Una reciente investigación ha devuelto al debate público la controversia sobre los tratamientos de reasignación de género. ¿Alivian el sufrimiento de las personas trans o, en su lugar, añaden un riesgo para su salud mental?
La disforia de género requiere atención clínica y negarlo sería mentir. La Asociación Americana de Psicología la cita, de hecho, como un trastorno de la salud sexual que, en el pasado, llegó a tildar de desorden mental. Lo cierto es que cursa con sufrimiento.
El tratamiento de los menores con disforia incluye la transición social (cambio registral de nombre y género y acceso a actividades, espacios y expresiones acordes con su identidad sentida) y el uso de bloqueadores hormonales para que, con la pubertad, no adquieran las formas propias de la masculinidad o de la feminidad. Estos tratamientos no son inocuos y tienen efectos sobre la psicología del menor. Por eso, la sanidad inglesa solo los contempla para el alivio de situaciones de angustia clínicamente significativa al tiempo que advierte sobre el desproporcionado incremento de disforias en menores en su país (de 250 en 2011 y 2012 a más de 10.000 en 2021 y 2022); sobre el injustificado predominio de disforias de inicio repentino en niñas; sobre las presentaciones neurológicas complejas de disforia que aconsejan atención clínica y sobre la falta de consenso respecto de la eficacia de los tratamientos.
En Suecia, esta falta de consenso clínico ha motivado la prohibición de los tratamientos que se venían ofreciendo a menores desde hace medio siglo. Antes, ya se dejaron de practicar mastectomías a adolescentes, lo que parece prudente tras escuchar a quienes denuncian la irresponsable e irreversible destrucción de sus cuerpos por causas no atribuibles a una disforia probada, sino a complicaciones psiquiátricas cuyo diagnóstico les habría evitado decisiones que no tienen vuelta atrás.
La investigación apuntada mide el riesgo de suicidio, autolesión y trastornos de estrés postraumático en adultos sometidos a cirugías de género y se llevó a cabo con una amplia población de estudio repartida en tres cohortes: adultos sometidos a cirugía de género; grupo control de no operados y grupo control sin disforia pero con cirugía de ligadura de trompas o vasectomía. Se añadió también una cohorte de validación. Los resultados evidencian que la cohorte sometida a cirugías de género es doce veces más propensa al suicidio que el grupo control y cinco veces más que la de los sometidos a operaciones de esterilización.

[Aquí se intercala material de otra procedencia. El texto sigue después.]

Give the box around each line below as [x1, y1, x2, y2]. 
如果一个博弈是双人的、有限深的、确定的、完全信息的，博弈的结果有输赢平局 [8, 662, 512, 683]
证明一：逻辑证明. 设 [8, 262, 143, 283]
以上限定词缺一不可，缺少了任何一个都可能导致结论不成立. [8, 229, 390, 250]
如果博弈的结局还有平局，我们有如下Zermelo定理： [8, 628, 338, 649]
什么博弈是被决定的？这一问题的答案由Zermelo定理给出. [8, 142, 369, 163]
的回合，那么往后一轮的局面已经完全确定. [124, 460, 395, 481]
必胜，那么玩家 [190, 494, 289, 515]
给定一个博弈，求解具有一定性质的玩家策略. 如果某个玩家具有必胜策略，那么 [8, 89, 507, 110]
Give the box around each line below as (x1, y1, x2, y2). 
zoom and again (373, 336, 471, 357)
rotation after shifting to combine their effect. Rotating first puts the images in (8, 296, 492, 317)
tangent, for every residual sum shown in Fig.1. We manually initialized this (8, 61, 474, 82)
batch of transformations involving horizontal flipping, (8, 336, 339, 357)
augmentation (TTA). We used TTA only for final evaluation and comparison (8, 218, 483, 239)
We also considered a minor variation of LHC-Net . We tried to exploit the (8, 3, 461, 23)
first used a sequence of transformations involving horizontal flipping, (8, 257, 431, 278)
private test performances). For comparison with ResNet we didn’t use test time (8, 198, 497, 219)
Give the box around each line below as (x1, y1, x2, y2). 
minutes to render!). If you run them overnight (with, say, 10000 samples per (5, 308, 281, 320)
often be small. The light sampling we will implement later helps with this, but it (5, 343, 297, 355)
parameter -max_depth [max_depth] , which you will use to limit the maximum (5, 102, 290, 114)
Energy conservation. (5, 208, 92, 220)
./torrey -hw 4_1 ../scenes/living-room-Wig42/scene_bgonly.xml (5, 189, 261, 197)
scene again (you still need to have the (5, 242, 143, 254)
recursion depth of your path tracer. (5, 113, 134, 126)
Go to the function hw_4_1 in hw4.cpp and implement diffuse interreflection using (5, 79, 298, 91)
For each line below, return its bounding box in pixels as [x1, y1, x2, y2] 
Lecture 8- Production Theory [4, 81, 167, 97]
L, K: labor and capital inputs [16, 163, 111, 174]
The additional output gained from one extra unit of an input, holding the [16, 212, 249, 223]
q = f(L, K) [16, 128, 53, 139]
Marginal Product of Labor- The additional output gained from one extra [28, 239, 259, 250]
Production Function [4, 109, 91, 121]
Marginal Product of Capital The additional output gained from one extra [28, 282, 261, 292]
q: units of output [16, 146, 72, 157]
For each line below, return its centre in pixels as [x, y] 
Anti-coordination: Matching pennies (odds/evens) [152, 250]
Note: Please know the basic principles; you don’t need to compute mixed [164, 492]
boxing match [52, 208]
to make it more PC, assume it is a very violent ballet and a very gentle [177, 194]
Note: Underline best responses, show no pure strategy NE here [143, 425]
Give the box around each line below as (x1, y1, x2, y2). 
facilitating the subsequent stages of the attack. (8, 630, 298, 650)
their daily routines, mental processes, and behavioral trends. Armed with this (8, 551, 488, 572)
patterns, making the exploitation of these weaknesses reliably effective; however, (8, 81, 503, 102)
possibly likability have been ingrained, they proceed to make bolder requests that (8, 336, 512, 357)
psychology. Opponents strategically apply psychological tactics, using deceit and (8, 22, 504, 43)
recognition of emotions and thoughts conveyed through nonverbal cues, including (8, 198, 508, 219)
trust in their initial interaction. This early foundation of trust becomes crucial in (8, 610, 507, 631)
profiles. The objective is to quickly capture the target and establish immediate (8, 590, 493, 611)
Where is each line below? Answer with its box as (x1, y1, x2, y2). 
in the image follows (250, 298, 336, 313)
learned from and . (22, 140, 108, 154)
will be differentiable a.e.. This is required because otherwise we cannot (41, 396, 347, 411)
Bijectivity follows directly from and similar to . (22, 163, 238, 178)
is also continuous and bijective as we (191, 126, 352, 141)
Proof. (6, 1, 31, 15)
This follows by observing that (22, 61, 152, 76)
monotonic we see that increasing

Aunque el diseño de los emparejamientos de propensión avala la fiabilidad de los hallazgos de la investigación, lo justo es reconocer que estos muestran asociaciones pero no causalidad. No queda demostrado que el riesgo aumentado de suicidio obedezca a la cirugía. El estudio tampoco especifica si antes del tratamiento ya existía propensión al suicidio. De ser así, la cirugía no causaría el riesgo aumentado, aunque tampoco lo evitaría. Y es aquí donde radica el quid de la cuestión: en que con independencia de si la propensión al suicidio de las personas operadas obedece al estigma social, al propio sentimiento transidentitario, a la comorbilidad de la que generalmente se acompaña o a la frustración por las expectativas incumplidas y los efectos indeseados de la cirugía, es un hecho probado que la cirugía no lo evita. La cirugía de género es muy destructiva, incluyendo castraciones, vaginectomías, mastectomías, histerectomías completas o extirpación de trompas uterinas y ovarios, a las que siguen mamoplastias o faloplastias y escrotoplastias. Estas cirugías pueden complicarse con dolores persistentes, necrosis en el pezón, el pene o la vulva creados quirúrgicamente, fístula en las vías urinarias, incontinencia, problemas en el suelo pélvico y una pérdida del placer y del funcionamiento sexual que podría agravar los problemas previos de salud conductual. Aunque estas complicaciones son graves, vincularlas con el suicidio sería tendencioso. Pero sí podemos concluir que inducir a tratamientos quirúrgicos sin un diagnóstico previo incrementa culposamente los riesgos para la salud de las personas trans, particularmente cuando son menores o padecen comorbilidades psiquiátricas. Y en atención a su dignidad, debemos reclamar prudencia y denunciar la iniquidad de la ley trans española que, con un claro sesgo ideológico, fía la decisión sobre los tratamientos a la autodeterminación, genera expectativas no contrastadas y oculta la necesidad de los diagnósticos de certeza.